[Start of section]

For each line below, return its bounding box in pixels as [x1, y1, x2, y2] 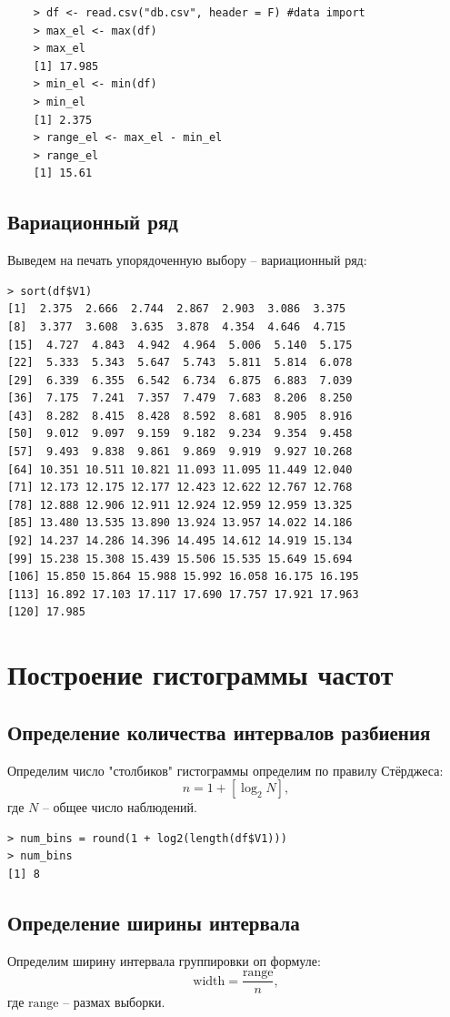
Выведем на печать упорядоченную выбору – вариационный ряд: [7, 250, 367, 270]
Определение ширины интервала [7, 908, 300, 936]
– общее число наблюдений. [42, 798, 197, 817]
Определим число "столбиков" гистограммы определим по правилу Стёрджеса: [7, 760, 444, 779]
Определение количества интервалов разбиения [7, 717, 431, 746]
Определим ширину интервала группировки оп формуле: [7, 951, 321, 970]
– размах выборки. [63, 992, 165, 1012]
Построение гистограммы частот [7, 656, 394, 693]
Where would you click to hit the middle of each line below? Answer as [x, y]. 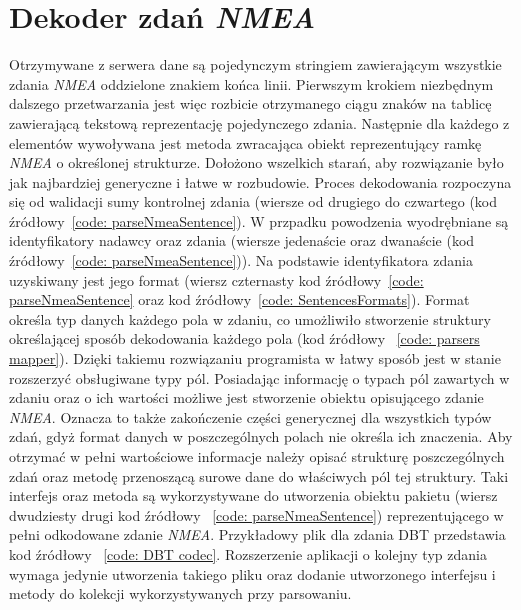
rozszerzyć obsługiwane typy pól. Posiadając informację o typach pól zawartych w [259, 377]
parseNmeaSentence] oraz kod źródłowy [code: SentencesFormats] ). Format [239, 299]
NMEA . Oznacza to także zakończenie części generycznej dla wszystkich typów [250, 416]
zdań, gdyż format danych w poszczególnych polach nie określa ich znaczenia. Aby [261, 436]
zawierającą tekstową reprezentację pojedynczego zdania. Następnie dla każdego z [259, 122]
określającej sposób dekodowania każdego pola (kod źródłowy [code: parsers [244, 338]
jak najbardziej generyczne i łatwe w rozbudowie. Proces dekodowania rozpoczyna [260, 181]
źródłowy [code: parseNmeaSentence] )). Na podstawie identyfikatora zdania [241, 260]
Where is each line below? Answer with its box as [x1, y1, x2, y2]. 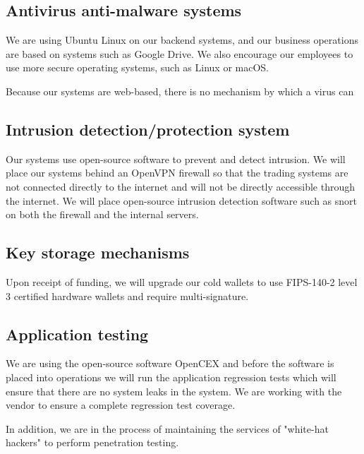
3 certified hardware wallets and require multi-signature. [6, 288, 249, 303]
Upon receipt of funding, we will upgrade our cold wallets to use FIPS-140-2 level [6, 274, 358, 289]
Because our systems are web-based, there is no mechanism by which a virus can [6, 83, 354, 98]
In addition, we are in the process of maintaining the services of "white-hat [6, 421, 329, 436]
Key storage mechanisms [6, 241, 190, 263]
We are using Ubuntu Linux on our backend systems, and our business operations [6, 32, 358, 47]
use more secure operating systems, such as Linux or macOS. [6, 60, 269, 75]
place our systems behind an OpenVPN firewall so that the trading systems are [6, 165, 348, 180]
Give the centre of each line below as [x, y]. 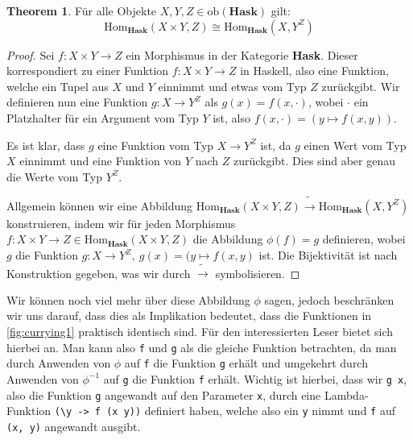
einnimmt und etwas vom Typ [232, 86]
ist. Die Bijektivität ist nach [328, 255]
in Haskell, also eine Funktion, [314, 71]
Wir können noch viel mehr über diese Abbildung [128, 299]
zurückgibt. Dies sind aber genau [314, 161]
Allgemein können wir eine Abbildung [100, 205]
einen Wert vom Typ [355, 145]
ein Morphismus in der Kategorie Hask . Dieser [242, 54]

[End of section]

WORK ORDER ::
Copy the lines above exactly, starting at the one with "We are using" and ending at the one with "einen Wert vom Typ [355, 145]", both included. Leave out any pictures and add nothing else.

RESULT OF THE EXERCISE ::
We are using Ubuntu Linux on our backend systems, and our business operations [6, 32, 358, 47]
use more secure operating systems, such as Linux or macOS. [6, 60, 269, 75]
place our systems behind an OpenVPN firewall so that the trading systems are [6, 165, 348, 180]
Give the centre of each line below as [x, y]. 
einnimmt und etwas vom Typ [232, 86]
ist. Die Bijektivität ist nach [328, 255]
in Haskell, also eine Funktion, [314, 71]
Wir können noch viel mehr über diese Abbildung [128, 299]
zurückgibt. Dies sind aber genau [314, 161]
Allgemein können wir eine Abbildung [100, 205]
einen Wert vom Typ [355, 145]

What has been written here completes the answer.